Legal fight over teacher tenure continues

The legal fight over job protections for New York teachers is continuing, as the lawyers for the parent plaintiffs have filed a formal rebuttal to teachers unions’ requests to dismiss the lawsuit altogether.

Davids v. New York, a consolidated lawsuit filed on behalf of public school students from New York City, Albany, and Rochester, is challenging three job protections for teachers: the amount of time before teachers are eligible for tenure, the dismissal process, and the seniority rights of veteran educators during layoffs. Those protections, according to the plaintiffs, are leaving ineffective teachers in the classroom and limiting students’ achievement as a result.

The city and state teachers unions disagree, and already filed motions asking the judge to dismiss the case. Now, the law firm representing the parents has shot back.

In their motions, the unions claimed that the parent plaintiffs lacked standing to file the lawsuit. They say the changes the Davids lawsuit is seeking are outsized responses to unspecified harm allegedly done by a single teacher to one student, since only one plaintiff claimed that their child had personally been harmed by ineffective teaching.

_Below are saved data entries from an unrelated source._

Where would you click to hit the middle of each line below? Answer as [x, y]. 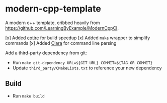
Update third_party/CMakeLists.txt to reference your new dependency [87, 68]
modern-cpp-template [53, 9]
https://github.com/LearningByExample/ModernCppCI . [62, 28]
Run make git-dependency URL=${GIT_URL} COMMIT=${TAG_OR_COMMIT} [82, 62]
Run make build [28, 95]
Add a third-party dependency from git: [46, 53]
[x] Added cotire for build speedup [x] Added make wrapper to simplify [78, 38]
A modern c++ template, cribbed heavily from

In the response filed late Friday, the plaintiffs, some of whom are being backed by the Partnership for Educational Justice, argued that all they need to establish is that their children were deprived of a “sound basic” education and that the state’s policies are to blame. The plaintiffs’ lawyers also argue that the courts are the appropriate venue to argue the merits of tenure, teacher discipline, and seniority benefits, though the unions say they should be decided by state lawmakers.

Davids v. New York is the consolidation of two court cases, Wright v. New York, which was supported by television anchor-turned education advocate and Partnership for Educational Justice founder Campbell Brown, and the Davids v. New York case, filed by Mona Davids, a public school parent and education advocate.

A hearing in the case is scheduled for January. You can read the entire motion here.

Correction: An earlier version of this story identified the consolidated case as Wright v. New York.  The case is titled Davids v. New York.